2.6 competent preparation of Lactobacillus plantarum L-ZS9

a. Add 500. mu.L of 20% glycine stock to 9.5mL of MRSS (MRSS +0.3M glucose); inoculating Lactobacillus plantarum L-ZS9 to the above culture medium at an inoculation amount of 1%, and allowing the strain to grow to OD_600nmAround 0.6;

b. placing the cultured bacterial liquid into a 4mL centrifuge tube, centrifuging at 5000rpm and 4 ℃ for 10min, and collecting thalli;

c. remove supernatant, add 2mL Washing Buffer (0.3M sucrose, 0.1M MgCl)₂) Washing the precipitate, centrifuging at 5000rpm and 4 deg.C for 10min, and collecting thallus; repeating the steps;

d. removing supernatant, adding 2mL of 30% PEG-1500, resuspending, centrifuging at 5000rpm and 4 deg.C for 10 min;

e. removing supernatant, adding 200 μ L30% PEG-1500, resuspending, dividing into 20 μ L tubes, and placing on ice or quick freezing with liquid nitrogen and storing in-80 deg.C refrigerator.

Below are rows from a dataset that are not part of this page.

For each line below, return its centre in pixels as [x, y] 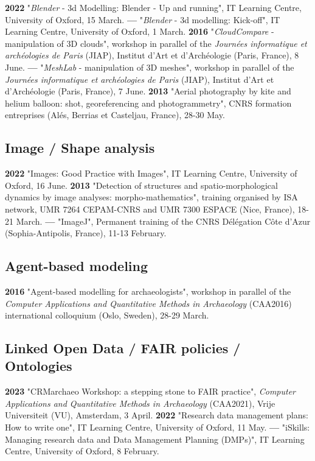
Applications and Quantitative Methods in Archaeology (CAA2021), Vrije [140, 403]
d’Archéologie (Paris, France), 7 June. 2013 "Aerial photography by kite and [148, 91]
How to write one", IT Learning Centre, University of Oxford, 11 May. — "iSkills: [157, 427]
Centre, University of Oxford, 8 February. [82, 451]
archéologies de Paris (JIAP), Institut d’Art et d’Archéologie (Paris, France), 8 [152, 55]
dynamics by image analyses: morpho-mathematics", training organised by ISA [151, 197]
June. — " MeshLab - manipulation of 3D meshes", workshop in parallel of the [150, 67]
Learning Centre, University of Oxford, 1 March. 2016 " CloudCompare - [140, 31]
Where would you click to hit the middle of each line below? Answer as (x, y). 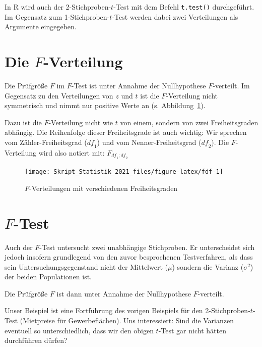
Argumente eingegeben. (41, 27)
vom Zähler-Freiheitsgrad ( (46, 142)
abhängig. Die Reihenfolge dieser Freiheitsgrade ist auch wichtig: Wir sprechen (126, 132)
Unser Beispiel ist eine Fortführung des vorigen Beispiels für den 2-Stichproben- (127, 310)
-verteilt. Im (231, 85)
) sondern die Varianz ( (208, 266)
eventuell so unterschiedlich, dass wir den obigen (79, 330)
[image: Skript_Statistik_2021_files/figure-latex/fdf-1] (124, 172)
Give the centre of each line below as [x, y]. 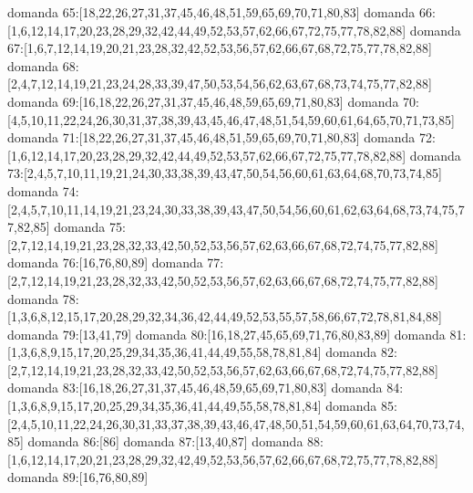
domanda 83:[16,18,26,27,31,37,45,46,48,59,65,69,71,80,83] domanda [195, 388]
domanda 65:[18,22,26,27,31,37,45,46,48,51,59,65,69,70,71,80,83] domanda [211, 12]
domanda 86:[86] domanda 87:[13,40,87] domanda [165, 441]
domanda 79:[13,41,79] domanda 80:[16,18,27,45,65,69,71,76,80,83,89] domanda [226, 334]
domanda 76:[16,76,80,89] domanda [105, 262]
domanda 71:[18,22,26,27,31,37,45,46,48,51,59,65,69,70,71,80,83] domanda [211, 137]
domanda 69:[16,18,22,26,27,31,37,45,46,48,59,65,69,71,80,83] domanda [203, 101]
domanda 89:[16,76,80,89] [78, 477]
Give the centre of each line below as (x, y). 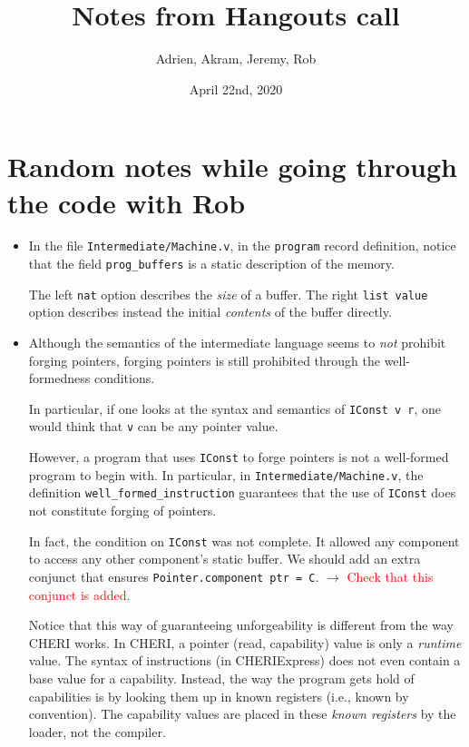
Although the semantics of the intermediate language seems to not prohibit (237, 342)
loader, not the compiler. (97, 731)
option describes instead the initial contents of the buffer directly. (210, 312)
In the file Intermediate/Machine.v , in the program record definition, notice (242, 246)
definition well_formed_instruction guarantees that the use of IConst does (242, 492)
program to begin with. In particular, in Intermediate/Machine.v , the (226, 474)
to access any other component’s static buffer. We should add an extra (225, 559)
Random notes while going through (232, 167)
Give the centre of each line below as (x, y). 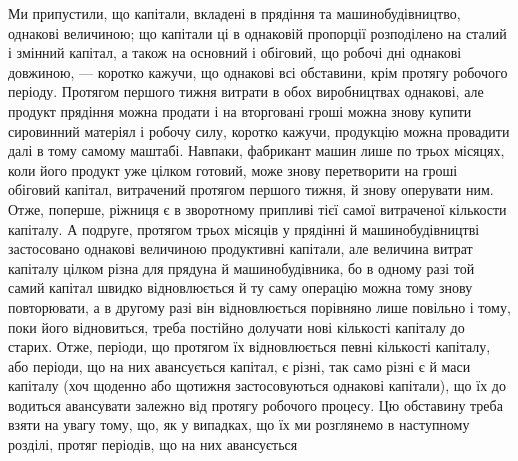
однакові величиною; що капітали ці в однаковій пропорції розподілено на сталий (257, 32)
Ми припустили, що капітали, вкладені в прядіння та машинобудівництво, (234, 13)
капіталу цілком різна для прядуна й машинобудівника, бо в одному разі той (241, 267)
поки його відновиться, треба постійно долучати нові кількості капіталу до (236, 326)
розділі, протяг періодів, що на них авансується (153, 444)
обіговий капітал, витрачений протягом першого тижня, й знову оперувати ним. (251, 189)
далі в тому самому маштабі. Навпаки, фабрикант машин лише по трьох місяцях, (256, 150)
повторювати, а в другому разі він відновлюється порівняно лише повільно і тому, (259, 306)
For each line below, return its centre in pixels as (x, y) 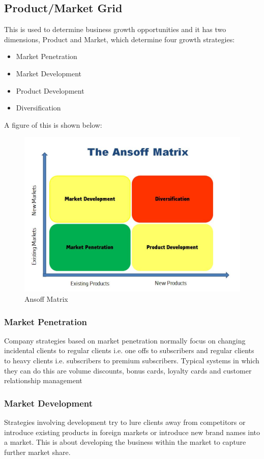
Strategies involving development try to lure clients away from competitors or (125, 422)
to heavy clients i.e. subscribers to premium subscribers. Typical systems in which (132, 361)
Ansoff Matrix (46, 299)
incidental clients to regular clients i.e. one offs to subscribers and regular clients (129, 350)
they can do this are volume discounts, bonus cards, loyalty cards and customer (128, 370)
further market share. (37, 452)
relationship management (43, 380)
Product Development (50, 90)
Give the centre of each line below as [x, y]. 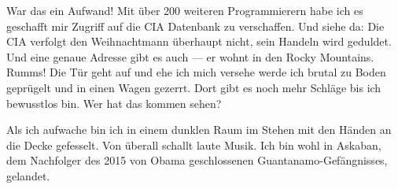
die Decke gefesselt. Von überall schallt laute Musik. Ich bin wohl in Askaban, [194, 145]
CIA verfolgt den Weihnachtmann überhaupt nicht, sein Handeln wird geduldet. [199, 41]
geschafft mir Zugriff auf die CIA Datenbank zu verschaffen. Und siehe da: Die [195, 26]
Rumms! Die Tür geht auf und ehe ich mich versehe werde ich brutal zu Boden [196, 72]
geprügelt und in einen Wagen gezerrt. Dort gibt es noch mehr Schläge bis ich [194, 87]
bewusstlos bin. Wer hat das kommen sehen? [114, 103]
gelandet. [28, 175]
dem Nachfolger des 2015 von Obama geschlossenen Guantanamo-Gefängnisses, [197, 160]
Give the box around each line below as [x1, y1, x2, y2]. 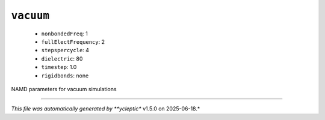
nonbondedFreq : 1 [41, 30, 88, 37]
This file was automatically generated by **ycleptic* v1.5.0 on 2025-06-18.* [11, 105, 200, 112]
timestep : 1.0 [41, 64, 77, 71]
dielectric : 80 [41, 55, 83, 62]
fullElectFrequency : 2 [41, 38, 105, 45]
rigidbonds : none [41, 72, 89, 79]
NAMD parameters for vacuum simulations [11, 85, 117, 92]
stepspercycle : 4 [41, 47, 90, 54]
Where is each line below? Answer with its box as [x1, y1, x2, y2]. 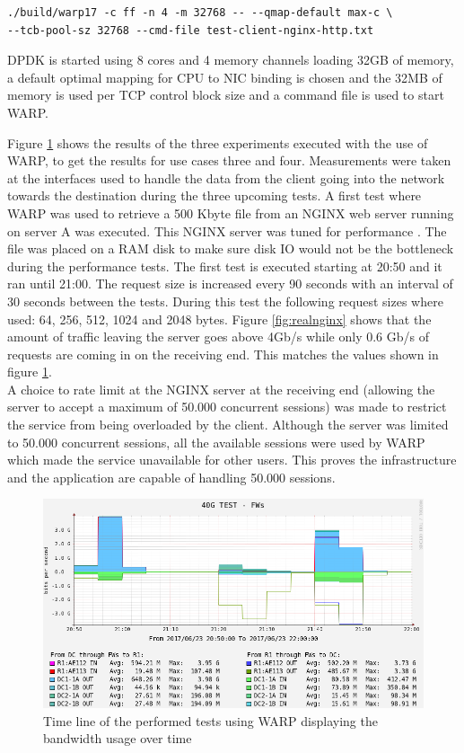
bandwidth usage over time [43, 729, 192, 748]
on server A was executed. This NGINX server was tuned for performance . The [7, 221, 447, 240]
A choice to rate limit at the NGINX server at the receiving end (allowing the [7, 379, 435, 398]
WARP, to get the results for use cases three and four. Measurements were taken [7, 151, 451, 170]
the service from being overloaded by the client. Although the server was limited [7, 415, 449, 434]
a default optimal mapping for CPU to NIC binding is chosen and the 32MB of [7, 67, 442, 86]
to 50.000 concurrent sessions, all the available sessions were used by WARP [7, 432, 425, 451]
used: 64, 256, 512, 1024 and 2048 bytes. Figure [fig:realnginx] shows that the [7, 309, 432, 328]
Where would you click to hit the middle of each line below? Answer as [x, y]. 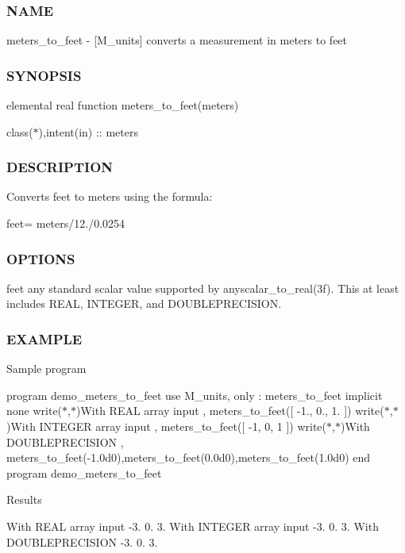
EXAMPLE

2.7 transformation of recombinant plasmids

The overexpression plasmid is introduced into a Lactobacillus plantarum L-ZS 9-like competent cell by an electric shock transformation method to obtain a pMG76e no-load introduction strain (figure 3) and a luxS overexpression strain (figure 4), and the specific implementation steps are as follows:

a. mixing 1. mu.L of recombinant plasmid luxS-pMG76e DNA with 20. mu.L of competent cells, placing on ice, transferring into a 2mm electric shock cup, and carrying out ice bath for 6min to ensure that no bubbles exist;

b. setting a click program: 1.5KV, 25 μ L, 400 Ω; after clicking, standing for 5min on ice;

c. adding 0.5mL of MRSSM recovery culture medium, transferring the mixture into a 1.5mL centrifuge tube, and culturing for 2h at 37 ℃;

d. centrifuging the recovered bacteria liquid at the normal temperature of 5000rpm for 5min, removing 400 mu L of supernatant, coating the supernatant on an MRS plate containing 3 mu g/mL erythromycin, and culturing at 37 ℃ for 48 h.

2.8 validation of construction results of luxS Gene overexpression Strain

a. Picking a monoclonal colony, placing the colony in a test tube containing a MRS liquid culture medium containing 3 mu g/mL erythromycin, standing and culturing at 37 ℃ for 48h, and extracting the recombinant plasmid luxS-pMG76e according to the same method;

b. taking 4 microliter of recombinant plasmid to carry out electrophoresis detection on 1% agarose gel;

c. and (3) double enzyme digestion verification: the recombinant plasmid is digested by XbaI Fastdigest and XhoI Fastdigest, if the digestion product has two bands, and the size of the bands is consistent with the size of the plasmid and the size of a target fragment, the successful construction of the recombinant plasmid is proved, and the construction of the over-expressed luxS gene of the lactobacillus plantarum luxS-pMG76e-L-ZS9 is successful.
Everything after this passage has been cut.